There exist a scale factor when the univere is stationary \(H(t)=0\),

\[\begin{split} a_\max = \frac{\Omega_0}{\Omega_0 - 1}, \qquad H_0 > 0\\ a_\min = \frac{\Omega_0}{\Omega_0 - 1}, \qquad H_0 < 0 \end{split}\]

Let’s take a look at what happen when \(\Omega_0\) is great, less than, or equal to \(1\).

Density	Curvature	Fate
\(\Omega_0 < 1\)	\(\kappa =-1\)	Big Chill (\(\alpha \propto t\))
\(\Omega_0 = 1\)	\(\kappa = 0\)	Big Chill (\(\alpha \propto t^{2/3}\))
\(\Omega_0 > 1\)	\(\kappa = +1\)	Big Crunch

If \(\Omega_0 > 1\)
- then \(k = 1\) and the extrema scale factor is positive \(a>0\).
- that means there exist an extrema for both cases of initially expanding or contracting universe.
- for the initially expanding universe \(H_0 > 0\) an extrema will be reached at some time where \(a(t_\max) = a_\max\) and then begin to contract \(H(t) < 0\) for \(t > t_\max\).
- so say a universe that began with a Big Bang will eventually contract itself into its hot dense “ball” of matter.
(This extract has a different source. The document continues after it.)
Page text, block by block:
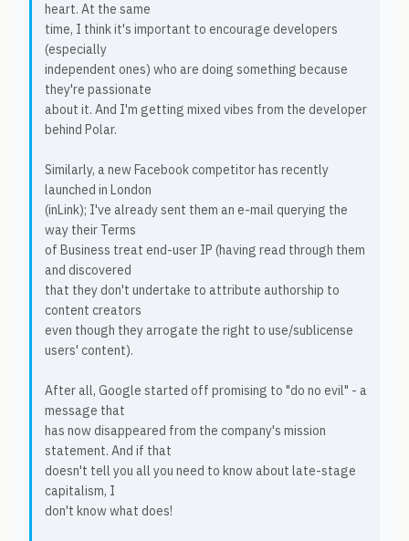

This contraction is known as the Big Crunch
If \(\Omega_0 = 1\)
- this is the matter dominated universe
- then \(k = 0\) and the extrema scale factor goes to infinity \(a \rightarrow \infty\) at the rate \(\alpha \propto t^{2/3}\)
- this means that the universe will continue to expand or contract infinitely
- for the initially expading universe, it will keep expanding and eventually freeze (space between matter is much greater than interaction lengthscale) thus expansion is known as the Big Chill.
If \(\Omega_0 < 1\)
- then \(k = -1\) and the extrema scale factor goes to infinity \(a \rightarrow \infty\) at the rate \(\alpha \propto t^{2/3}\)
- The extrema does not exist except at \(\Omega_0 = 0\) since we do not allow \(a < 0\)
- This is another case of the big chill since \(H(t)\) is always positive thus the universe expands at a rate of \(a \propto t\)

Let’s solve for \(a(t)\),

Case \(\Omega_0 \ne 1\) :

\[ H_0 t = \int{ \frac{da}{\sqrt{\Omega_0/a + (1-\Omega_0)}} } \]

The solution to this is the cycloid,

\[\begin{split} a(\theta) \equiv \frac{1}{2}\frac{\Omega_0}{\Omega_0 - 1}\left(1 - \cos\theta\right)\\ \boxed{t(\theta) = \frac{1}{2H_0}\frac{\Omega_0}{\left(\Omega_0 - 1\right)^{3/2}}(\theta - \sin\theta)} \end{split}\]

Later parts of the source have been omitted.